=== Begin Enclosure ===

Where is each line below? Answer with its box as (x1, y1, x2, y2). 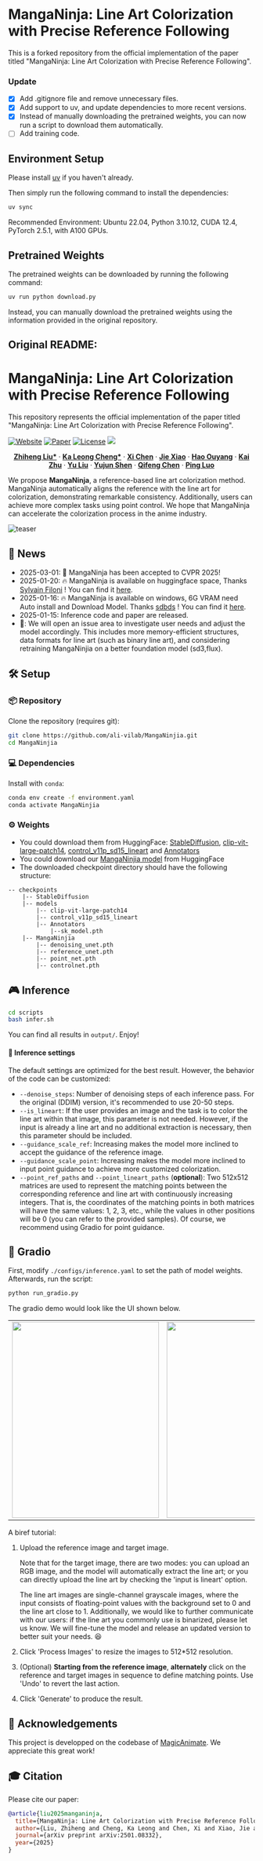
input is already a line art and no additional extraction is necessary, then (19, 1122, 252, 1132)
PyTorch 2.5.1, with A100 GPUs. (8, 226, 109, 235)
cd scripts (8, 1009, 44, 1016)
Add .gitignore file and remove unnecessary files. (19, 94, 178, 104)
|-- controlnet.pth (36, 962, 100, 969)
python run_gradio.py (8, 1290, 79, 1297)
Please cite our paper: (8, 1794, 80, 1804)
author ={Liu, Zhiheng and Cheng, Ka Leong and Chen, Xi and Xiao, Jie (15, 1824, 250, 1832)
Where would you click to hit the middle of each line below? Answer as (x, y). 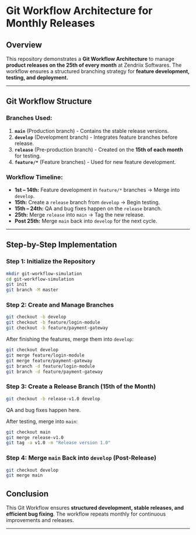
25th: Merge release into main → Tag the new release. (80, 214)
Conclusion (27, 494)
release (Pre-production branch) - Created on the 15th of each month (99, 149)
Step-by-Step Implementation (62, 245)
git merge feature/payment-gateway (49, 361)
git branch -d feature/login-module (50, 366)
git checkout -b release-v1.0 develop (53, 399)
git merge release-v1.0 (35, 437)
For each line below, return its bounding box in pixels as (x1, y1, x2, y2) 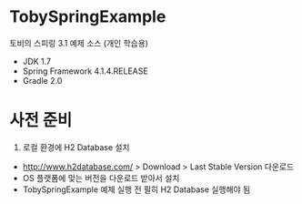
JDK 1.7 (22, 56, 52, 66)
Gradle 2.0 (22, 75, 63, 86)
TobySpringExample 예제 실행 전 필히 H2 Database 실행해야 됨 (22, 184, 251, 195)
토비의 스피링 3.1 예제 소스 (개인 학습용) (9, 37, 148, 48)
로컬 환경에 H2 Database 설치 (22, 141, 130, 152)
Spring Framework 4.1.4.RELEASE (22, 66, 148, 76)
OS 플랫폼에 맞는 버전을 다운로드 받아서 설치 (22, 172, 180, 183)
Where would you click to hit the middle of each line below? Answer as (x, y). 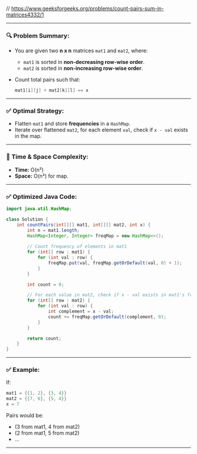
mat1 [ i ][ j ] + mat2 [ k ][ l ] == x (52, 90)
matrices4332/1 (25, 15)
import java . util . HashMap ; (39, 209)
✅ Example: (23, 370)
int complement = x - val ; (81, 311)
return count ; (44, 338)
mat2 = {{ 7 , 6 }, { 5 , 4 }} (36, 399)
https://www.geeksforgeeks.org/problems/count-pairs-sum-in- (88, 9)
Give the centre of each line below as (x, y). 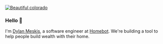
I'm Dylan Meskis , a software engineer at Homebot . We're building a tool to (82, 31)
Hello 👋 (14, 20)
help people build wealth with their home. (47, 37)
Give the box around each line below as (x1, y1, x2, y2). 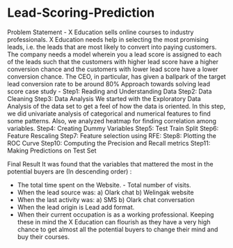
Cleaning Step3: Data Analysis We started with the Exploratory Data (7, 94, 202, 102)
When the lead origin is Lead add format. (17, 203, 135, 211)
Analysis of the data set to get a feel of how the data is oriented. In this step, (7, 102, 226, 110)
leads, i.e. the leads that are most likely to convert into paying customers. (7, 42, 217, 51)
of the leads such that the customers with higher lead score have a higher (7, 57, 219, 65)
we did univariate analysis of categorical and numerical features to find (7, 109, 211, 118)
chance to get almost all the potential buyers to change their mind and (17, 225, 218, 233)
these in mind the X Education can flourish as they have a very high (17, 217, 211, 226)
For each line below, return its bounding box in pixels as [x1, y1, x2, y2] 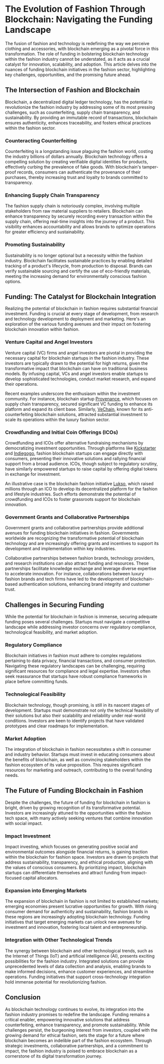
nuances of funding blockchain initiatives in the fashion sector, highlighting [5, 66, 156, 72]
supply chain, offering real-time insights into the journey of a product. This [5, 219, 155, 224]
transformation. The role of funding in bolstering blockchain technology [5, 50, 149, 57]
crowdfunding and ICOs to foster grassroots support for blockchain [5, 496, 141, 502]
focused [5, 875, 22, 881]
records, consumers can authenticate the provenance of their [17, 169, 141, 175]
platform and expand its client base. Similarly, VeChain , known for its [5, 406, 143, 412]
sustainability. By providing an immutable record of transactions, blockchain [5, 114, 158, 121]
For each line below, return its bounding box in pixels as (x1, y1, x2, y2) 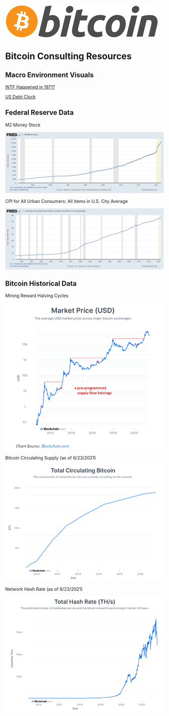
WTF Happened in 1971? (5, 84, 55, 90)
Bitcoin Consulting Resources (5, 50, 132, 62)
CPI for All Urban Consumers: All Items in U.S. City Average (5, 198, 128, 204)
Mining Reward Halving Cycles (5, 293, 69, 299)
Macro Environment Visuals (5, 71, 94, 79)
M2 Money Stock (5, 122, 41, 128)
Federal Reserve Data (5, 109, 74, 117)
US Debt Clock (5, 94, 36, 99)
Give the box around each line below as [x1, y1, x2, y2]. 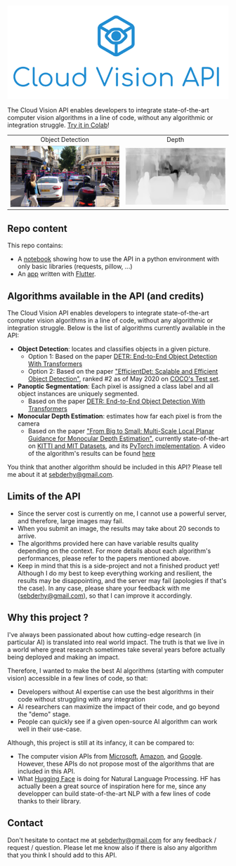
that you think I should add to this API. [7, 851, 117, 859]
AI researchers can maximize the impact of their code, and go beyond [17, 702, 220, 711]
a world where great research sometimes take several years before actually [7, 645, 226, 654]
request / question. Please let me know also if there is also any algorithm [7, 843, 218, 851]
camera [17, 419, 40, 428]
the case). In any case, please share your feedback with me [17, 584, 191, 592]
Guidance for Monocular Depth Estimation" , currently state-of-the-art [27, 434, 229, 443]
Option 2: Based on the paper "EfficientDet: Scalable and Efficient [27, 367, 218, 376]
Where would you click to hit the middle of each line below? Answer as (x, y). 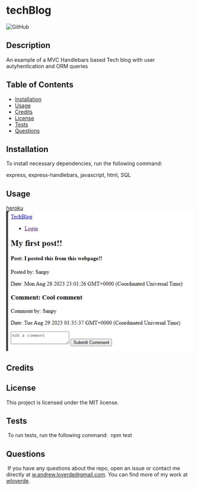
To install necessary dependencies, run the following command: (84, 163)
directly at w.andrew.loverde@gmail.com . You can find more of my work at (97, 475)
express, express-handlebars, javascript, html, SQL (69, 175)
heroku (15, 208)
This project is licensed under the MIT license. (63, 402)
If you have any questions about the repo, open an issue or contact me (94, 468)
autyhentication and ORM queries (47, 66)
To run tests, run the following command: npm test (70, 435)
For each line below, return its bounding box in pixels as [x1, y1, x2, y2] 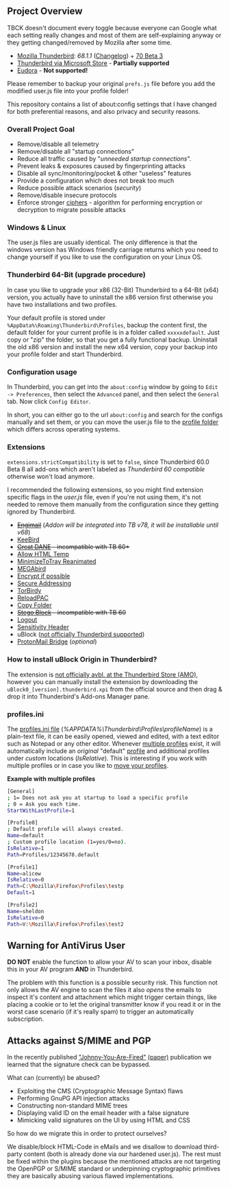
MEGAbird [16, 565, 47, 573]
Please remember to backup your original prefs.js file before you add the [7, 79, 216, 88]
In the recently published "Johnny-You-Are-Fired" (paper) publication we [7, 1053, 212, 1061]
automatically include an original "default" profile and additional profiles [7, 747, 210, 755]
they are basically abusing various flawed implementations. [7, 1172, 175, 1180]
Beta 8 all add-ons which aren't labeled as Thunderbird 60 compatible [7, 465, 205, 473]
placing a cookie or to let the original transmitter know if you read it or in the [7, 1000, 221, 1009]
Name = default [7, 832, 44, 839]
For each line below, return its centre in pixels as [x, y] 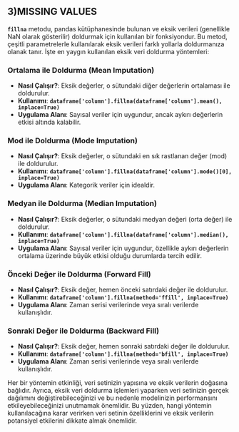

=== End Enclosure ===

**WHAT TO WORK ON**
Look through the data above. Find each line with the string "that" and copy it.

**TASK ANSWER**
leads, i.e. the leads that are most likely to convert into paying customers. (7, 42, 217, 51)
of the leads such that the customers with higher lead score have a higher (7, 57, 219, 65)
that you think I should add to this API. [7, 851, 117, 859]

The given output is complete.